Credit: Photo: David Sharpe

Boxes and Bags. The DeWalt shipped with a hard plastic case; both RotoZips and the Craftsman came with a very nice, heavy-duty canvas bag with pockets and plenty of room for attachments and blades. I like the bags better because the boxes, though they work just fine, take up more space. The Makita and Ryobi did not ship with a toolbox or bag.

Attachments, Corded. The RotoZip and Craftsman each came with a removable side handle, a jigsaw-style handle attachment, a right-angle cutter head, and a circle cutter. The RotoZip also came with a separate bit case, three cutting wheels, three cutting bits, and a wrench. The Craftsman kit included two cutting wheels and four spiral bits, but also included a flex-shaft attachment and bit kit with various grinding and cut-off wheels. The DeWalt shipped with a circle cutter and a side handle. The Makita shipped bare-bones, with no attachments or blades, which is actually fine with me. My work requires that I mainly use the tool in its basic configuration. Besides, if I needed to grind something, I'd get my grinder.

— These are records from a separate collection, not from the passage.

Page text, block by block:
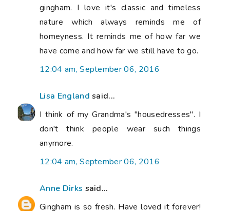
gingham. I love it's classic and timeless
nature which always reminds me of
homeyness. It reminds me of how far we
have come and how far we still have to go.
12:04 am, September 06, 2016
Lisa England said...
I think of my Grandma's "housedresses". I
don't think people wear such things
anymore.
12:04 am, September 06, 2016
Anne Dirks said...
Gingham is so fresh. Have loved it forever!
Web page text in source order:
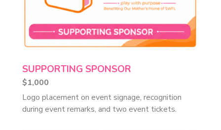
SUPPORTING SPONSOR
$1,000
Logo placement on event signage, recognition
during event remarks, and two event tickets.
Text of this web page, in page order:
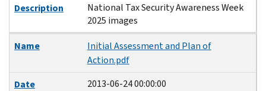
Description
National Tax Security Awareness Week
2025 images
Name
Initial Assessment and Plan of
Action.pdf
Date
2013-06-24 00:00:00
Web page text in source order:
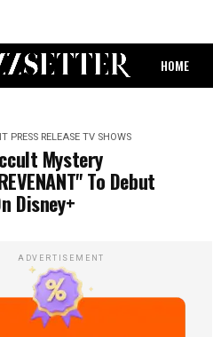
HOME
PRESS RELEASE TV SHOWS
Mystery
To Debut
Disney+
ADVERTISEMENT
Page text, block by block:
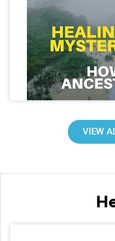
VIEW
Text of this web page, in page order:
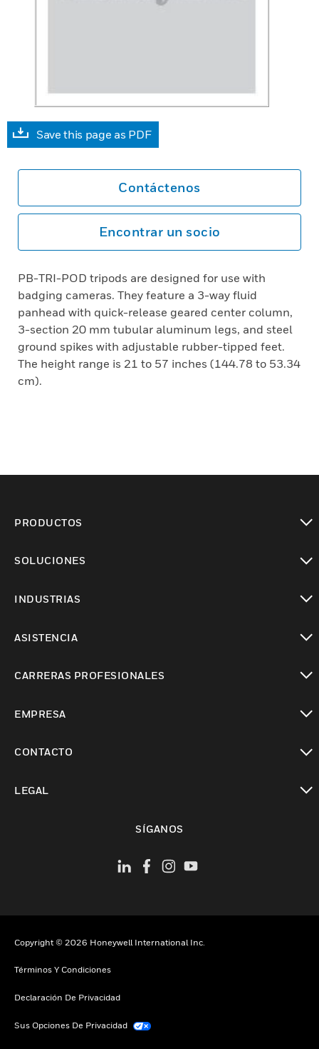
Save this page as PDF
Contáctenos
Encontrar un socio
PB-TRI-POD tripods are designed for use with
badging cameras. They feature a 3-way fluid
panhead with quick-release geared center column,
3-section 20 mm tubular aluminum legs, and steel
ground spikes with adjustable rubber-tipped feet.
The height range is 21 to 57 inches (144.78 to 53.34
cm).
PRODUCTOS
SOLUCIONES
INDUSTRIAS
ASISTENCIA
CARRERAS PROFESIONALES
EMPRESA
CONTACTO
LEGAL
SÍGANOS
Copyright © 2026 Honeywell International Inc.
Términos Y Condiciones
Declaración De Privacidad
Sus Opciones De Privacidad
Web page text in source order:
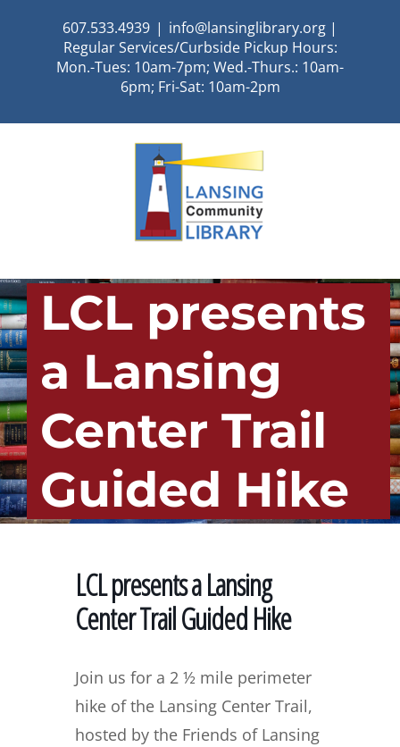
607.533.4939 | info@lansinglibrary.org |
Regular Services/Curbside Pickup Hours:
Mon.-Tues: 10am-7pm; Wed.-Thurs.: 10am-
6pm; Fri-Sat: 10am-2pm
LCL presents
a Lansing
Center Trail
Guided Hike
LCL presents a Lansing
Center Trail Guided Hike
Join us for a 2 ½ mile perimeter
hike of the Lansing Center Trail,
hosted by the Friends of Lansing
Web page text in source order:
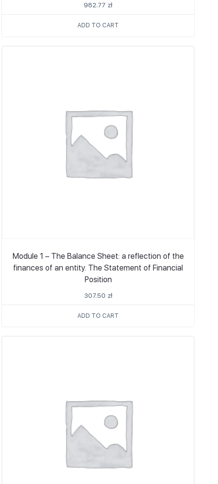
982.77 zł
ADD TO CART
Module 1 – The Balance Sheet: a reflection of the
finances of an entity. The Statement of Financial
Position
307.50 zł
ADD TO CART
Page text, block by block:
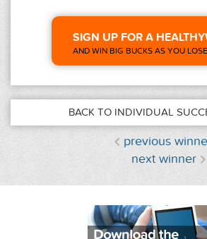
SIGN UP FOR A
AND WIN BIG BUCKS AS YOU
BACK TO INDIVIDUAL
previous
next winner
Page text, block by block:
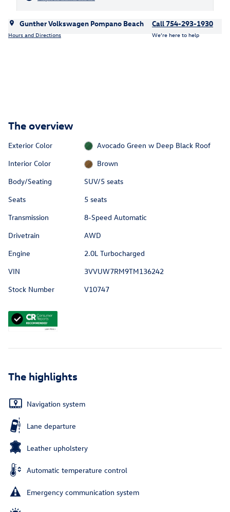
Gunther Volkswagen Pompano Beach
Hours and Directions
Call 754-293-1930
We’re here to help
The overview
Exterior Color
Avocado Green w Deep Black Roof
Interior Color
Brown
Body/Seating
SUV/5 seats
Seats
5 seats
Transmission
8-Speed Automatic
Drivetrain
AWD
Engine
2.0L Turbocharged
VIN
3VVUW7RM9TM136242
Stock Number
V10747
The highlights
Navigation system
Lane departure
Leather upholstery
Automatic temperature control
Emergency communication system
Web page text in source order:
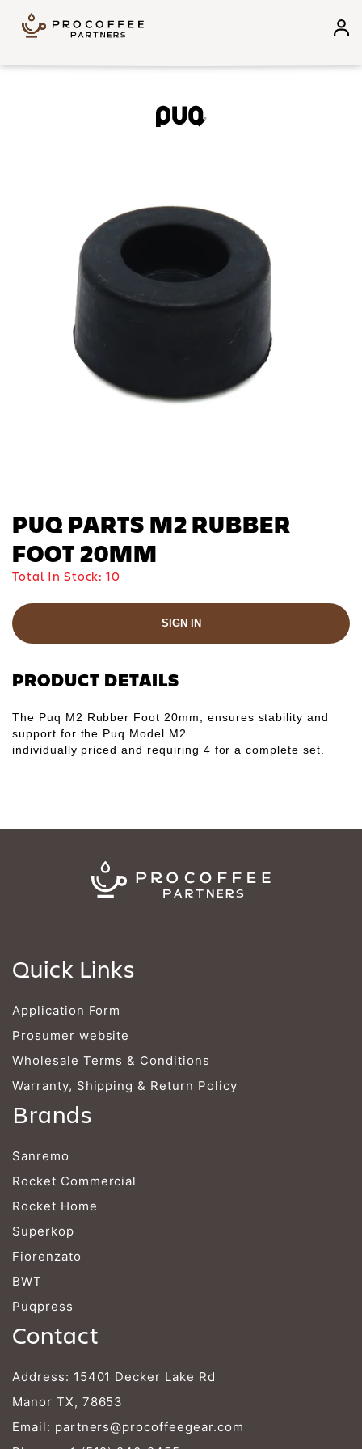
Skip to content
PUQ PARTS M2 RUBBER
FOOT 20MM
Total In Stock:10
SIGN IN
PRODUCT DETAILS
The Puq M2 Rubber Foot 20mm, ensures stability and
support for the Puq Model M2.
individually priced and requiring 4 for a complete set.
Quick Links
Application Form
Prosumer website
Wholesale Terms & Conditions
Warranty, Shipping & Return Policy
Brands
Sanremo
Rocket Commercial
Rocket Home
Superkop
Fiorenzato
BWT
Puqpress
Contact
Address: 15401 Decker Lake Rd
Manor TX, 78653
Email: partners@procoffeegear.com
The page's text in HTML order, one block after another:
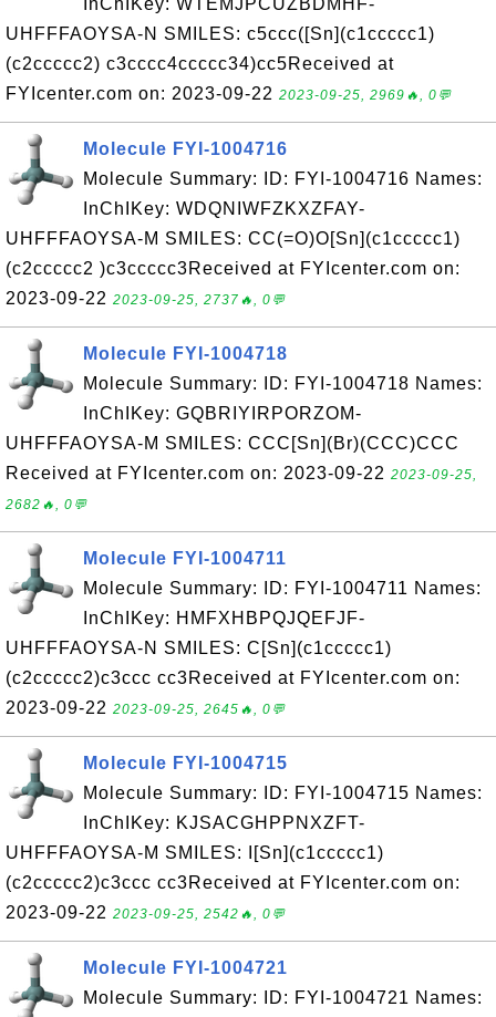
InChIKey: WTEMJPCUZBDMHF-
UHFFFAOYSA-N SMILES: c5ccc([Sn](c1ccccc1)
(c2ccccc2) c3cccc4ccccc34)cc5Received at
FYIcenter.com on: 2023-09-22 2023-09-25, 2969🔥, 0💬
Molecule FYI-1004716
Molecule Summary: ID: FYI-1004716 Names:
InChIKey: WDQNIWFZKXZFAY-
UHFFFAOYSA-M SMILES: CC(=O)O[Sn](c1ccccc1)
(c2ccccc2 )c3ccccc3Received at FYIcenter.com on:
2023-09-22 2023-09-25, 2737🔥, 0💬
Molecule FYI-1004718
Molecule Summary: ID: FYI-1004718 Names:
InChIKey: GQBRIYIRPORZOM-
UHFFFAOYSA-M SMILES: CCC[Sn](Br)(CCC)CCC
Received at FYIcenter.com on: 2023-09-22 2023-09-25,
2682🔥, 0💬
Molecule FYI-1004711
Molecule Summary: ID: FYI-1004711 Names:
InChIKey: HMFXHBPQJQEFJF-
UHFFFAOYSA-N SMILES: C[Sn](c1ccccc1)
(c2ccccc2)c3ccc cc3Received at FYIcenter.com on:
2023-09-22 2023-09-25, 2645🔥, 0💬
Molecule FYI-1004715
Molecule Summary: ID: FYI-1004715 Names:
InChIKey: KJSACGHPPNXZFT-
UHFFFAOYSA-M SMILES: I[Sn](c1ccccc1)
(c2ccccc2)c3ccc cc3Received at FYIcenter.com on:
2023-09-22 2023-09-25, 2542🔥, 0💬
Molecule FYI-1004721
Molecule Summary: ID: FYI-1004721 Names:
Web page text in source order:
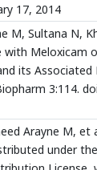
17, 2014
M, Sultana N,
with Meloxicam
its Associated
3:114.
Arayne M, et
under
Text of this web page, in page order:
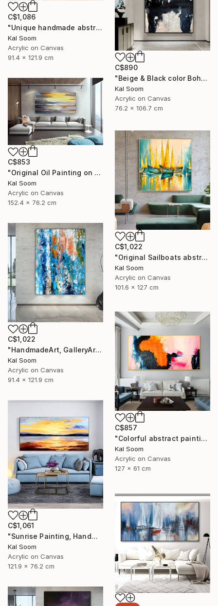
C$1,086
"Unique handmade abstract artwork for modern interiors" Painting
Kal Soom
Acrylic on Canvas
91.4 x 121.9 cm
C$890
"Beige & Black color Boho Style wall painting, Minima Boho wallart" Painting
Kal Soom
Acrylic on Canvas
76.2 x 106.7 cm
C$853
"Original Oil Painting on Canvas Sea Landscape Painting" Painting
Kal Soom
Acrylic on Canvas
152.4 x 76.2 cm
C$1,022
"Original Sailboats abstract painting Seascape painting Abstract" Painting
Kal Soom
Acrylic on Canvas
101.6 x 127 cm
C$1,022
"HandmadeArt, GalleryArt, ArtworkForSale, AffordableArt" Painting
Kal Soom
Acrylic on Canvas
91.4 x 121.9 cm
C$857
"Colorful abstract painting on canvas with acrylic paint" Painting
Kal Soom
Acrylic on Canvas
127 x 61 cm
C$1,061
"Sunrise Painting, Handmade Seascape painting" Painting
Kal Soom
Acrylic on Canvas
121.9 x 76.2 cm
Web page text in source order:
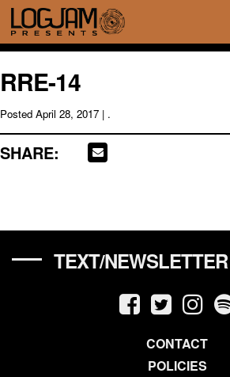
RRE-14
Posted April 28, 2017 | .
SHARE:
TEXT/
CONTACT
POLICIES
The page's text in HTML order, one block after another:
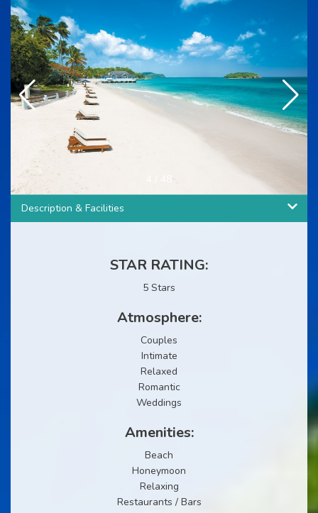
Description & Facilities
STAR RATING:
5 Stars
Atmosphere:
Couples
Intimate
Relaxed
Romantic
Weddings
Amenities:
Beach
Honeymoon
Relaxing
Restaurants / Bars
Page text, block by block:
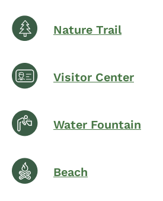
Nature Trail
Visitor Center
Water Fountain
Beach
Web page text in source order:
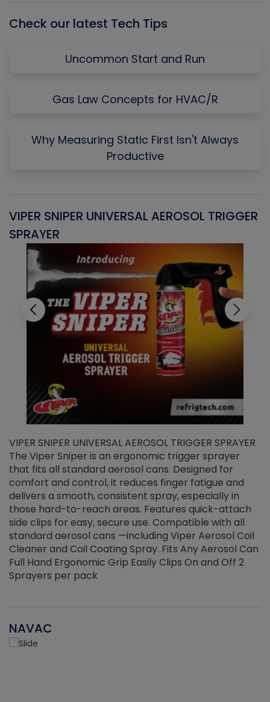
Check our latest Tech Tips
Uncommon Start and Run
Gas Law Concepts for HVAC/R
Why Measuring Static First Isn't Always
Productive
VIPER SNIPER UNIVERSAL AEROSOL TRIGGER
SPRAYER
VIPER SNIPER UNIVERSAL AEROSOL TRIGGER SPRAYER
The Viper Sniper is an ergonomic trigger sprayer
that fits all standard aerosol cans. Designed for
comfort and control, it reduces finger fatigue and
delivers a smooth, consistent spray, especially in
those hard-to-reach areas. Features quick-attach
side clips for easy, secure use. Compatible with all
standard aerosol cans —including Viper Aerosol Coil
Cleaner and Coil Coating Spray. Fits Any Aerosol Can
Full Hand Ergonomic Grip Easily Clips On and Off 2
Sprayers per pack
NAVAC
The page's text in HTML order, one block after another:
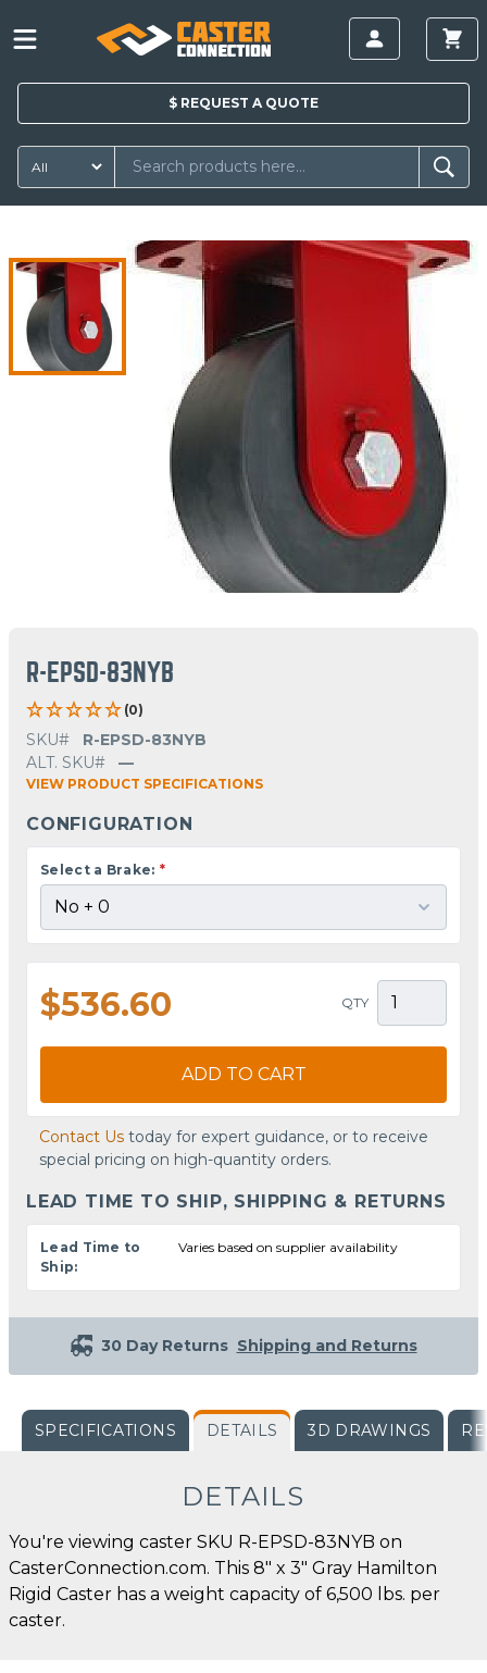
$ REQUEST A QUOTE
R-EPSD-83NYB
(0)
SKU#
R-EPSD-83NYB
ALT. SKU#
—
VIEW PRODUCT SPECIFICATIONS
CONFIGURATION
Select a Brake: *
$536.60 QTY
ADD TO CART
Contact Us today for expert guidance, or to receive
special pricing on high-quantity orders.
LEAD TIME TO SHIP, SHIPPING & RETURNS
Lead Time to
Ship:
Varies based on supplier availability
30 Day Returns Shipping and Returns
SPECIFICATIONS DETAILS 3D DRAWINGS
DETAILS
You're viewing caster SKU R-EPSD-83NYB on
CasterConnection.com. This 8" x 3" Gray Hamilton
Rigid Caster has a weight capacity of 6,500 lbs. per
caster.
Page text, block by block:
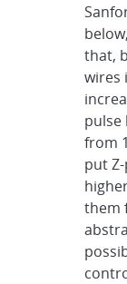
that,
wires
pulse
from
put
them
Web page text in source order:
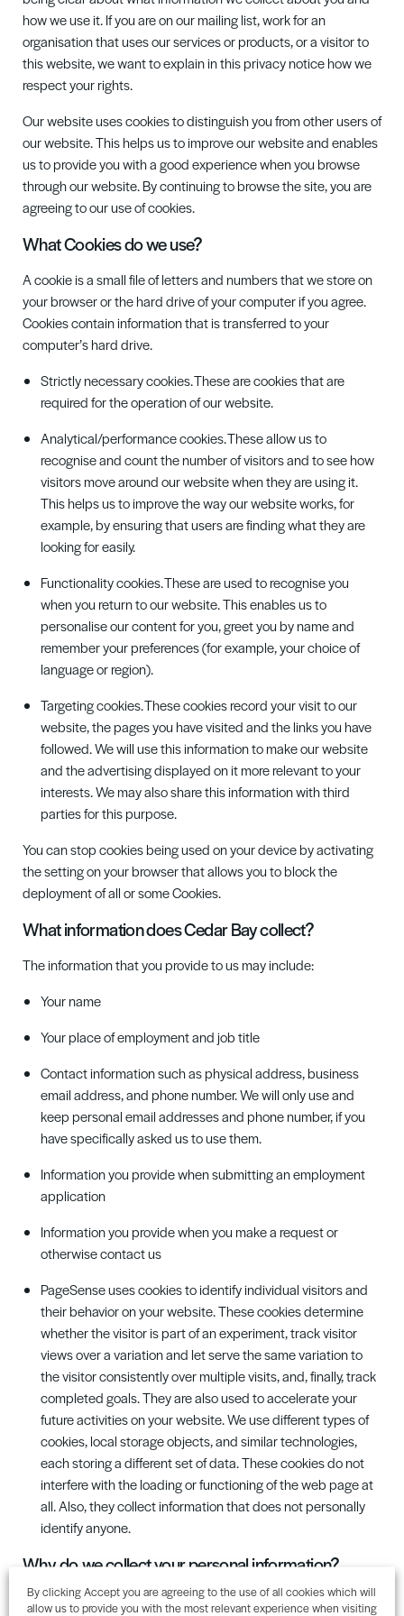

Attachments, Cordless. The 18-volt Ryobi shipped with a circle cutter. The tool's battery and charger are sold separately, the idea being that you can swap batteries among various Ryobi tools if you're invested in that platform, and therefore don't have to buy a new battery every time you buy a new tool. This makes the tool very inexpensive. If you're not invested in the Ryobi battery platform, you have to buy the battery and charger separately.

The 18-volt RotoZip is sold as a kit with lots of accessories: the ZipMate right-angle cutter, two XBits, two ZipWheels, three collets, and the bag. It also ships with a battery and charger. It has a 30-minute charging system, and the tool accepts the new Bosch (RotoZip's parent company) 18-volt Bluecore nicad battery system.